» To do
Copy the entries exactly. Leave out any pictures.

=== Section Start ===

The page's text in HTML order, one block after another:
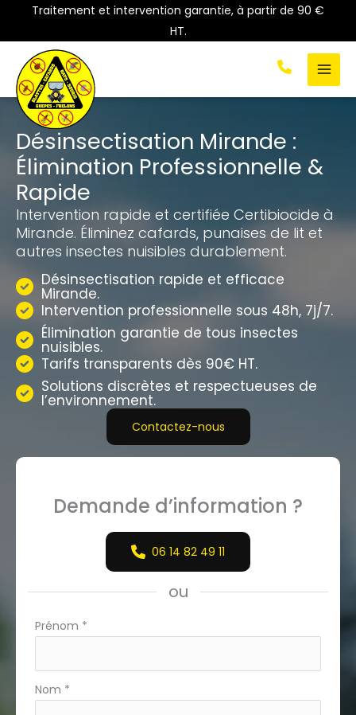
contenu
Traitement et intervention garantie, à partir de 90 €
HT.
Désinsectisation Mirande :
Élimination Professionnelle &
Rapide
Intervention rapide et certifiée Certibiocide à
Mirande. Éliminez cafards, punaises de lit et
autres insectes nuisibles durablement.
Désinsectisation rapide et efficace
Mirande.
Intervention professionnelle sous 48h, 7j/7.
Élimination garantie de tous insectes
nuisibles.
Tarifs transparents dès 90€ HT.
Solutions discrètes et respectueuses de
l’environnement.
Contactez-nous
Demande d’information ?
06 14 82 49 11
ou
Formulaire
téléphone
Prénom *
Nom *
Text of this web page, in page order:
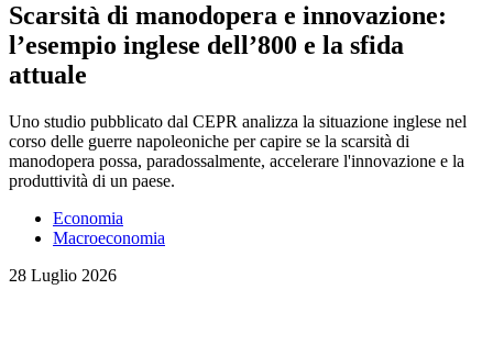
Scarsità di manodopera e innovazione:
l’esempio inglese dell’800 e la sfida
attuale
Uno studio pubblicato dal CEPR analizza la situazione inglese nel
corso delle guerre napoleoniche per capire se la scarsità di
manodopera possa, paradossalmente, accelerare l'innovazione e la
produttività di un paese.
Economia
Macroeconomia
28 Luglio 2026

=== Section End ===

» Completed exercise
The page's text in HTML order, one block after another:
contenu
Traitement et intervention garantie, à partir de 90 €
HT.
Désinsectisation Mirande :
Élimination Professionnelle &
Rapide
Intervention rapide et certifiée Certibiocide à
Mirande. Éliminez cafards, punaises de lit et
autres insectes nuisibles durablement.
Désinsectisation rapide et efficace
Mirande.
Intervention professionnelle sous 48h, 7j/7.
Élimination garantie de tous insectes
nuisibles.
Tarifs transparents dès 90€ HT.
Solutions discrètes et respectueuses de
l’environnement.
Contactez-nous
Demande d’information ?
06 14 82 49 11
ou
Formulaire
téléphone
Prénom *
Nom *
Text of this web page, in page order:
Scarsità di manodopera e innovazione:
l’esempio inglese dell’800 e la sfida
attuale
Uno studio pubblicato dal CEPR analizza la situazione inglese nel
corso delle guerre napoleoniche per capire se la scarsità di
manodopera possa, paradossalmente, accelerare l'innovazione e la
produttività di un paese.
Economia
Macroeconomia
28 Luglio 2026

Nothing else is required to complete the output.